The only milestone event that came close to a significant result was observed under the 50th-100th edit event. However, the significance is still on the fringe of being marginal and the sample sizes are relatively small. This may motivate a greater interest in investigating more targeted responses among more active early editors. It should finally be noted that the time to threshold was shorter for the control treatment not receiving any feedback.

First to second edit time distribution for Control treatment.
First to second edit time distribution for Historical treatment.
First to fifth edit time distribution for Control treatment.
First to fifth edit time distribution for Historical treatment.

Quality

While feedback may increase the volume of newcomer edits, it might do so at the cost of decreased quality. This is concerning since increasing the amount of edits that will need to be reverted is counter productive. Similarly increasing the amount of newcomers who eventually need to be blocked would increase the burden on en:WP:AIV.

To explore whether the changes in the volume of newcomer work were coming at the cost of decreased quality, we examined the work that newcomers performed in their first two weeks of editing. We identified two aspects of newcomers and the work that they perform: the proportion of newcomers who were eventually blocked from editing and the rate at which newcomers' contributions were rejected (reverted or deleted). We used these metrics to answer the following questions:

RQ4. Does feedback affect the rate at which newcomers are blocked?
RQ5. Does feedback affect the success rate of newcomers?

Block rate

To determine which newcomers were blocked, we processed the logging table of the enwiki database to look for block events for newcomers in the experimental conditions.
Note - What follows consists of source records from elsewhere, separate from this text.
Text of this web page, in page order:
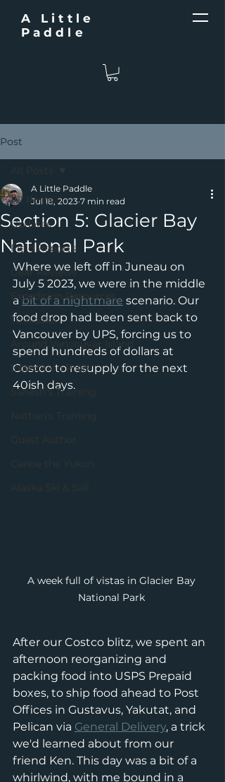
A Little
Paddle
Post
All Posts
Updates
Field Reports
Gear Reviews
Expedition Resources
To Alaska
Around Vancouver Island
Expedition Prep
Sanesh's Training
Nathan's Training
Guest Author
Canoe the Yukon
Alaska Ski & Sail
All Posts
Section 5: Glacier Bay
National Park
A Little Paddle
Jul 18, 2023 7 min read
Where we left off in Juneau on
July 5 2023, we were in the middle
a bit of a nightmare scenario. Our
food drop had been sent back to
Vancouver by UPS, forcing us to
spend hundreds of dollars at
Costco to resupply for the next
40ish days.
A week full of vistas in Glacier Bay
National Park
After our Costco blitz, we spent an
afternoon reorganizing and
packing food into USPS Prepaid
boxes, to ship food ahead to Post
Offices in Gustavus, Yakutat, and
Pelican via General Delivery, a trick
we'd learned about from our
friend Ken. This day was a bit of a
whirlwind, with me bound in a
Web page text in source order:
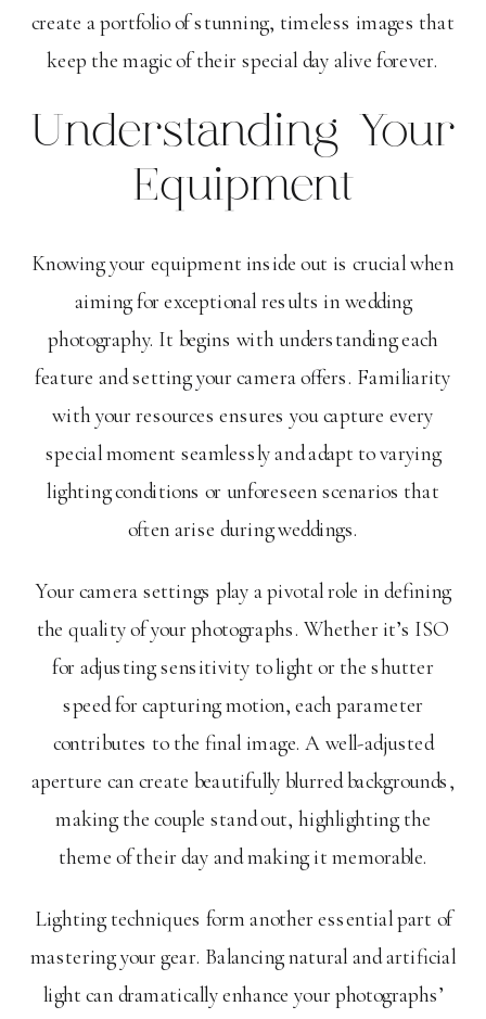
create a portfolio of stunning, timeless images that
keep the magic of their special day alive forever.
Understanding Your
Equipment
Knowing your equipment inside out is crucial when
aiming for exceptional results in wedding
photography. It begins with understanding each
feature and setting your camera offers. Familiarity
with your resources ensures you capture every
special moment seamlessly and adapt to varying
lighting conditions or unforeseen scenarios that
often arise during weddings.
Your camera settings play a pivotal role in defining
the quality of your photographs. Whether it’s ISO
for adjusting sensitivity to light or the shutter
speed for capturing motion, each parameter
contributes to the final image. A well-adjusted
aperture can create beautifully blurred backgrounds,
making the couple stand out, highlighting the
theme of their day and making it memorable.
Lighting techniques form another essential part of
mastering your gear. Balancing natural and artificial
light can dramatically enhance your photographs’

We decided that a newcomer had been blocked if there was any event for them with log_type="block" AND log_action="block" between the beginning of the experimental period and midnight GMT Sept. 5th. Blocked newcomers plots the proportion of newcomers were blocked by experimental condition. As the plot suggests, the difference in proportions varies insignificantly (around 0.072) which suggests that the experimental treatment had no meaningful effect on the rate at which newcomers were blocked from editing.

To make sure that this result wasn't due to blocks of editors who hadn't earned them through a series of bad-faith edits, we examined the relationship between the number of edits these newcomers saved and the proportion of them that were blocked. Blocked newcomers by revisions shows a steady increase in the proportion of newcomers that were blocked between 1 and 4 revisions. This seems likely due to the 4 levels of warnings that are used on the English Wikipedia.

Template:Hidden

The observed block rates for the two groups were extremely small: control = .099% and historical = .084%. Although, the block rate for the historical group was smaller the result was not significant.

Success rate

We examined the en:SHA1 checksum associated with the content of revisions to determine which revisions were reverted (see Research:Revert detection) by other editors. By comparing the number of revisions saved with the number of revisions reverted, we can build a proportion of reverted revisions (see Research:Metrics/revert_rate) and the success rate (the proportion of revisions saved by an editor that were not reverted). We use the success rate of an editor as a proxy for the quality of their work and a direct measure of the additional work their activities necessitate from Wikipedians.

To look for evidence of a causal relationship between PEF and the quality of newcomer work, we calculated the mean success rate for newcomer for each experimental condition.

Template:Hidden

The revert rate for the control was actually lower, however the result is not significant.